Data section:

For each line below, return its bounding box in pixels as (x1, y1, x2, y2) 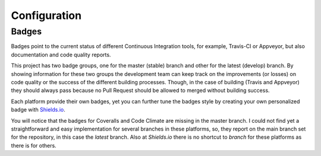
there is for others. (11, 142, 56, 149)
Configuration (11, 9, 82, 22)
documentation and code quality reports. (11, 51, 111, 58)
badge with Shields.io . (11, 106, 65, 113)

==

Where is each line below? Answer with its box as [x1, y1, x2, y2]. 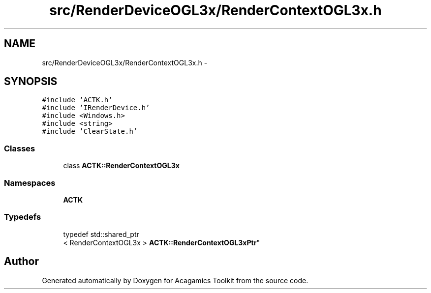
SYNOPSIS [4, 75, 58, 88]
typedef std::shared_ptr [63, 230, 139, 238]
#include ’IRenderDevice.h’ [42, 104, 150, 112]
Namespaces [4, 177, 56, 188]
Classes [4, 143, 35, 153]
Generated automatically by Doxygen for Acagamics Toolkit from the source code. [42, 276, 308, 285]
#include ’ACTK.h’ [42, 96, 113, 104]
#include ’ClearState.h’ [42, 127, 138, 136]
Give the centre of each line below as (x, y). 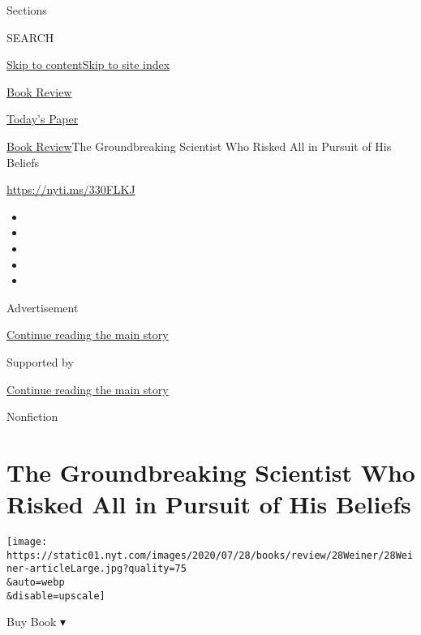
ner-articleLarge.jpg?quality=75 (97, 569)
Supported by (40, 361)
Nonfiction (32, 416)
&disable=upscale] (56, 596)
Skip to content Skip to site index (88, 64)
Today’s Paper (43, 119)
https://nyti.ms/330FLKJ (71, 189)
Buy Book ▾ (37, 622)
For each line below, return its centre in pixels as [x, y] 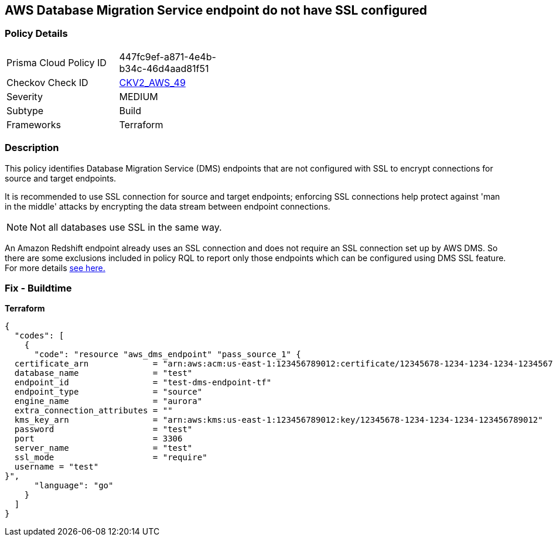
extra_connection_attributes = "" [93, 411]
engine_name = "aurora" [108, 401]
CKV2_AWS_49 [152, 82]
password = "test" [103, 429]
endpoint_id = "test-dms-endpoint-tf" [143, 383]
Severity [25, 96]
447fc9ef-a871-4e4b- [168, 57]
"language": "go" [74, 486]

==

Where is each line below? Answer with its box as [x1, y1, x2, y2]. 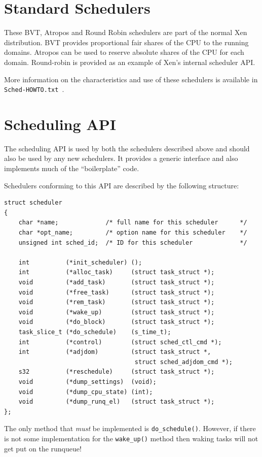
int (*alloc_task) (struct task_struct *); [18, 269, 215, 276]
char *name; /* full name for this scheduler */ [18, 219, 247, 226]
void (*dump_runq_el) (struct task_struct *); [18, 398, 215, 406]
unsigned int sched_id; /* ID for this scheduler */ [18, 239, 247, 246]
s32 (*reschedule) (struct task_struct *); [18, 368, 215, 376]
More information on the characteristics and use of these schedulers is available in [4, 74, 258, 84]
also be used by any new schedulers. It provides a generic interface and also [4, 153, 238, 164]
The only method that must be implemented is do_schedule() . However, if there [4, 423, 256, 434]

What is expected:
From the material above, copy exactly the lines between the line holding "int (*alloc_task) (struct" and the line holding "also be used", inclusive, and only those.

Expected output:
int (*alloc_task) (struct task_struct *); [18, 269, 215, 276]
char *name; /* full name for this scheduler */ [18, 219, 247, 226]
void (*dump_runq_el) (struct task_struct *); [18, 398, 215, 406]
unsigned int sched_id; /* ID for this scheduler */ [18, 239, 247, 246]
s32 (*reschedule) (struct task_struct *); [18, 368, 215, 376]
More information on the characteristics and use of these schedulers is available in [4, 74, 258, 84]
also be used by any new schedulers. It provides a generic interface and also [4, 153, 238, 164]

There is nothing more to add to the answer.